The Gilly Pad Christmas Traditions



My angels, a dwarf, and a honeymoon memory.


It seems as if it's the insignificant things that trigger rich memories of family traditions, like the common items that get brought out once a year to hang on our tree.  Look at those sweet little angel ornaments on my tree!  I don't see them as "my little angels" on a daily basis, though.  Honestly, because they're not.  Today, I've had to place a ban on the television because no one could agree on what to watch.  It became a "you vs. me" battle among the kids.  If one can't sacrifice their own agenda, no one gets what they want.  That's the way it's going down here at the Gilly Pad today!  Now back to my tree.  I love to see those precious little 5 year old faces in the center of that paper doily!  One particular ornament, the wooden sled, holds meaning for us as a couple.  I'm taken back to a time of sheer ignorance...I mean innocence and wedded bliss because we went to Maine for our honeymoon.  Honeymoons are so weird.  I have no other word.  We had a blast because mainly we really like each other.  But weird things happen.  I saw my husband brush his teeth for the first time...among other things!  Weird.
One of my favorite sets of ornaments to adorn our tree is the little plastic group of the seven dwarfs. My husband's family had a tradition of giving all the kids a Christmas ornament each year.  My husband's parents were both school teachers, and they would get odd jobs during the school break in order to buy presents.  Not a lot of money could be spent on ornaments, but it was a tradition, and they made it a priority.  So this simple, plastic ornament is a reminder of how his parents sacrificed in order to provide for their family.  Now that we're parents, we have such a better perspective of the sacrifices both sets of parents made and how meaningful our childhood was.  I love how family history grounds us and gives us a sense from where we've come.  It gives a us a sense of belonging that each of us has embedded in the depths of our soul.

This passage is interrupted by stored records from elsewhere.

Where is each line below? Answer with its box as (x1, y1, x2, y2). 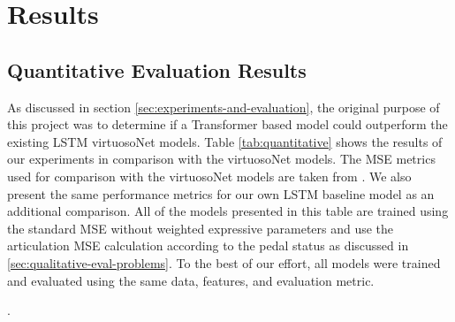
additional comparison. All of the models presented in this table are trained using (7, 202, 449, 220)
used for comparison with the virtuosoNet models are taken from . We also (7, 166, 412, 185)
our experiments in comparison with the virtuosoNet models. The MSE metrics (7, 149, 436, 168)
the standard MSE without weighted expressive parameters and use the (7, 218, 394, 237)
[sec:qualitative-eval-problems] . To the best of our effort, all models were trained (7, 253, 441, 272)
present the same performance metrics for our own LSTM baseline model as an (7, 184, 435, 203)
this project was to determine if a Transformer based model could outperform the (7, 115, 448, 134)
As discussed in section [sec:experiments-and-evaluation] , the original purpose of (7, 97, 440, 116)
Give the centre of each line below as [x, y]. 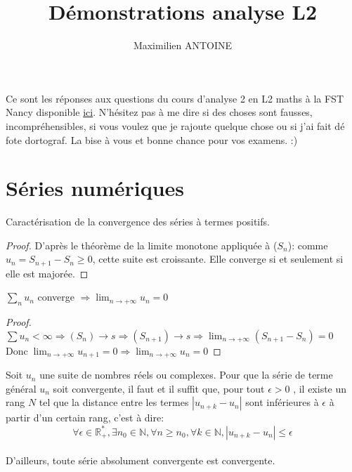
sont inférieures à [282, 402]
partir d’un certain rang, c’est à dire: [85, 418]
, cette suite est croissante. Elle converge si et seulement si [218, 259]
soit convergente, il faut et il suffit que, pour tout [159, 388]
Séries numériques [95, 188]
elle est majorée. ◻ [47, 273]
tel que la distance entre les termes [114, 402]
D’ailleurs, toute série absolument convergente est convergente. [141, 460]

Objects of old and new, dabbled in green and blue
Family traditions are really important.  It's something about being a part of something bigger than ourselves, isn't it?  It's really only through those traditions and family stories that our legacy continues.  What happens to a people when the story is no longer honored?  Without it, generations are forgotten, and we lose our family story.  Our "Elfie" has been a part of the Gilliland family for a couple of generations.  This is well before "Elf on a Shelf."  The kids don't actually see Elfie.  He comes to see the kids every night and places candy or some other unnecessary plastic object on their Advent calendar.  Since Elfie came to see my husband as a child, he has the honors of making sure Elfie does his job:)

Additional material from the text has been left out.